Na vizinha Recife, onde mora em palafitas que brotaram nesta crise, o desempregado e pai de três filhos no Bolsa Família Leandro Nascimento, 32, diz que votaria em Lula em 2018. Isso mesmo que guardando “um pé atrás” por conta das denúncias de corrupção que atingem o petista.

Os cearenses Sandra Lira, 34, e o marido, João Helio, 45, pensam da mesma maneira.

“O povo vê tanta conversa na televisão que a pessoa fica com medo de certas coisas”, diz Sandra a respeito das suspeitas contra Lula.

Beneficiária de R$ 554 mensais do Bolsa Família em razão de seus oito filhos, Sandra diz que “pode ser” que vote mais uma vez no petista, o preferido do marido desempregado.

Na conversa, o casal se confundiu quanto a Lula ter sido “prefeito”, “governador” ou presidente do Brasil.

Barcos de pesca na comunidade de Brasília Teimosa, no Recife (Bruno Santos/Folhapress)

Falta de produtividade comprometeu o ritmo de queda na desigualdade

FERNANDO CANZIAN

A crise recente trouxe o pior resultado desde 1989 no processo de diminuição da desigualdade no país monitorado pelo FGV Social.

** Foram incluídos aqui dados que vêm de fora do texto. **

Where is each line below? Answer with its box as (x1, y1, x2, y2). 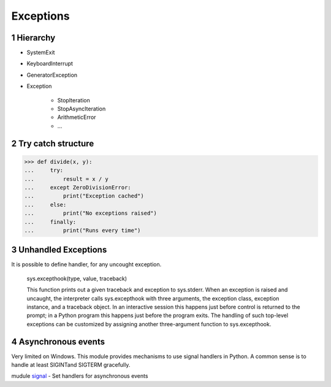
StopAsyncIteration (57, 105, 106, 113)
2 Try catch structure (11, 138, 94, 148)
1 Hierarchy (11, 33, 56, 43)
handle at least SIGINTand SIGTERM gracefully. (11, 361, 131, 369)
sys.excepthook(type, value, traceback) (26, 275, 127, 282)
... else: (24, 201, 67, 208)
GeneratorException (26, 71, 78, 79)
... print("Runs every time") (24, 227, 141, 234)
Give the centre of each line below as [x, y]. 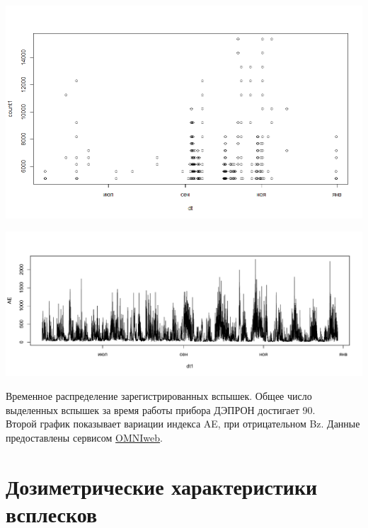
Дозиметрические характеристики [162, 486]
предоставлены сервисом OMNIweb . [84, 437]
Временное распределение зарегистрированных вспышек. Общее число [159, 396]
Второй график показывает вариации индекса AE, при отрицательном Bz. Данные [183, 424]
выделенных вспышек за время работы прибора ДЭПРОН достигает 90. [161, 409]
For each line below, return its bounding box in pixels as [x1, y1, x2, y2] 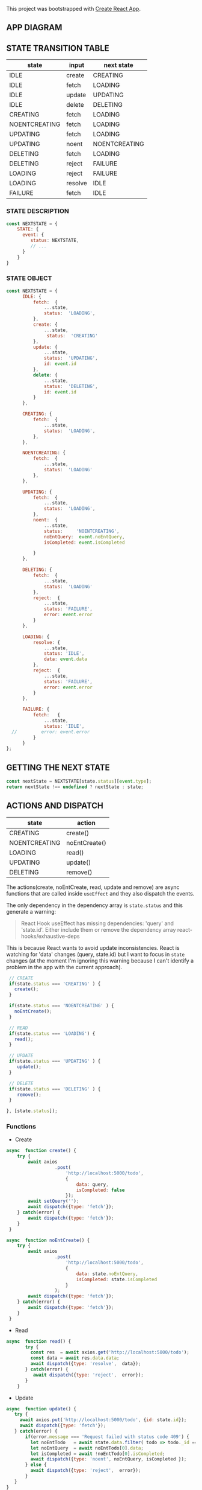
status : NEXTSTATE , [30, 238, 79, 244]
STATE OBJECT [6, 274, 52, 282]
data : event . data [44, 656, 87, 663]
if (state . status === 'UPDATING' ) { [8, 1059, 101, 1065]
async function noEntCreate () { [6, 1237, 90, 1243]
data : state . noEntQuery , [76, 1270, 138, 1277]
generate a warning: [6, 908, 57, 915]
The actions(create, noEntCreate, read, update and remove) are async [6, 883, 180, 891]
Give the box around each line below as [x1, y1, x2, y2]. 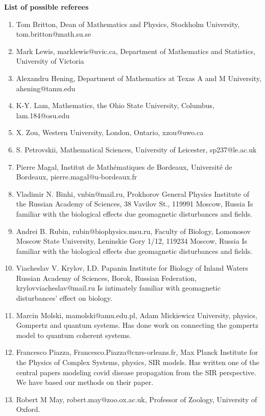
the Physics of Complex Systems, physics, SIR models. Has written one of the [16, 357, 259, 368]
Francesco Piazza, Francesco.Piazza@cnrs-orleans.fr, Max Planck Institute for [16, 347, 258, 357]
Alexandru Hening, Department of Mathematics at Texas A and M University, [16, 72, 261, 83]
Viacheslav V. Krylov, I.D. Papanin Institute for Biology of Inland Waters [16, 263, 248, 273]
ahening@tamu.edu [16, 83, 76, 93]
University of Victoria [16, 56, 84, 66]
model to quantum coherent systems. [16, 329, 132, 340]
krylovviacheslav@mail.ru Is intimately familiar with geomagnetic [16, 282, 221, 293]

“Foi um desastre, mas a crise veio após anos muito positivos no mercado de trabalho e alguns programas sociais”, diz Marcelo Neri, diretor do FGV Social. “Em termos de pobreza, voltamos a 2012, mas não a 2003.”

Até a crise, diz, “tudo jogou a favor: desemprego em queda, mais formalidade, arrecadação e renda em alta e a desigualdade caindo”.

“Nesse ínterim, o ‘motor do navio’ quebrou e batemos na ‘ilha fiscal’. Daí a necessidade de reformas”, diz, sobre o rombo nas contas públicas.

Neri afirma que, apesar dos bons resultados até a crise, não houve ganhos de produtividade para tornar o processo sustentável.

Mais educação também não suscitou melhora da capacidade produtiva e a maior expectativa de vida, mudanças na Previdência.

Pelos critérios do FGV Social, até a crise, quanto mais pobre, maior foi a melhora na renda, o que levou à diminuição da desigualdade.

Estudos recentes incorporando a base de dados do IR dos 10% mais ricos alegam que a desigualdade não caiu no Brasil no período de 2007 a 2015.

Com esse ajuste dos dados, a desigualdade entre brasileiros seria maior e cairia menos. Por outro lado, diz Neri, “seguindo este mesmo ajuste dos dados, a renda média do brasileiro seria maior e cresceria mais”.

“Se temos mais desigualdade, temos também mais crescimento. A renda de quem declara IR subiu três vezes mais que o PIB.”

Outro indicativo da queda na desigualdade seria que, entre 2003 e 2014, enquanto o PIB aumentou 28% e a renda média dos brasileiros, 62%, o comércio cresceu 112%.

“Em que pese o aumento no crédito, o que explica a diferença entre a alta do PIB e o comércio é a combinação de menos desigualdade com mais renda. Sem isso, a conta não fecha”, diz Neri.